Running test script against the original kernel module (see below where
on):
# real [s] user [s] sys [s] success fails err per succ
1 222,068 0,515 0,506 83 96 115,66 %
2 223,152 0,603 0,493 86 99 115,12 %
*3* 223,502 0,563 0,411 91 68 74,73 %
*4* 209,626 0,431 0,189 100 15 15,00 %
*5* 209,689 0,46 0,193 100 19 19,00 %
*6* 220,35 0,413 0,315 100 35 35,00 %
Running the patched module:
# Real User Sys Successes Failures Error rate
1 223,061 0,459 0,258 88 25 28,41 %
2 222,431 0,561 0,367 75 57 76,00 %
3 225,675 0,436 0,178 92 19 20,65 %
4 222,746 0,444 0,194 98 23 23,47 %
5 222,668 0,416 0,205 97 20 20,62 %
*6* 204,126 0,34 0,138 100 0 0,00 %
*7* 210,495 0,393 0,199 100 16 16,00 %
*8* 212,563 0,447 0,139 100 19 19,00 %
All tests run on the same board, Allwinner H3 sold as BananaPi M2 Zero,
under kernel 6.2.0-rc5+. The devicetree overlay is setting the
input-debounce property of &pio to 5µs, or, because of the excessive
error rates of the original driver in this configuration, to 1µs (lines
marked with an asterisk).
The test simply tries to read temperature and humidity from the IIO/dht11
exposed input files every 2 seconds, immediately repeating after an error.

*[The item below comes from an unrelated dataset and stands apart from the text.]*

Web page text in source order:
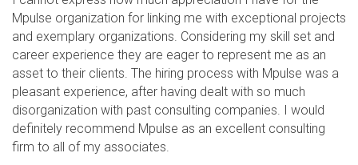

Real/User/Sys is determined by good ol' time command, successes and
failures are counted by the test script.
Two aspects strike:
1) the patched version of the driver is working satisfactory even with
5µs input-debounce filter, where the original driver shows more failed
than successful reads in this configuration.
2) The error rate is consistently lower with the patched driver
(67,9% to 33,8% average)
I believe to see similar results, i.e. a noticable improvement on the error
rate, on my old trusted RaspberryPi 2B (without any devicetree fiddling, of
course), however without quantitative comparison and based on some Raspbian
patch level rather than based on kernel 6.2.0-rc5+.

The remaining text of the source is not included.